In 2023, the band released the compilation Music for Kids. It consisted of the band's contributions to the Kids soundtrack (which included "Natural One") in addition to other tracks from the same era. It was stated that the compilation's purpose was to bypass the various record label issues, and to compile the tracks together under one full-length release (as an example, although "Natural One" was considered to be the band's signature song, the aforementioned issues prevented it from appearing on streaming services previously).

== In other media ==
It was used as the theme song for AMC Network's "Long Live Cool" promos, as well an episode of The People v. O. J. Simpson: American Crime Story and the Netflix documentary miniseries Pepsi, Where's My Jet? (2022). It also appeared in the video game Tony Hawk's Proving Ground (2007).

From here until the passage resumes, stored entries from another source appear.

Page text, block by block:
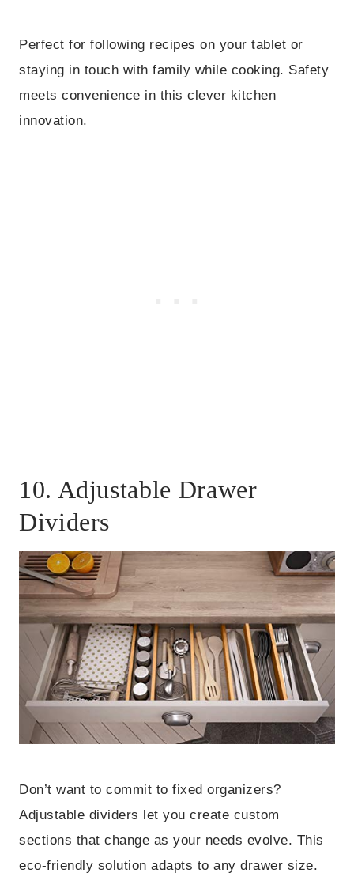
Perfect for following recipes on your tablet or
staying in touch with family while cooking. Safety
meets convenience in this clever kitchen
innovation.
10. Adjustable Drawer
Dividers
Don’t want to commit to fixed organizers?
Adjustable dividers let you create custom
sections that change as your needs evolve. This
eco-friendly solution adapts to any drawer size.

In 2013, the band Shearwater covered the song on their all-covers album, Fellow Travelers. Their version of Natural One was used in an episode of the Netflix series Beef (2023).

==Track listings==
London Records released a promotional single/ep on CD and cassette to promote the film and soundtrack.

US CD/Cassette single

1. "Natural One" 3:10
2. "Cabride" 2:54

UK release

1. "Natural One" 3:10
2. "Cabride" 2:54
3. "Nothing Gonna Stop" 4:11
4. "Simean Groove" 3:30

Australian and US EP releases

1. "Natural One"
2. "Nothing Gonna Stop the Flow"
3. "Cabride"
4. "Their Theme"
5. "Nasa Theme"

==Music video==
An accompanying music video was released and achieved MTV Buzz Bin status. The AV Club's Annie Zaleski describes the promotional clip as "a cross between a National Geographic special on nature and an art school film."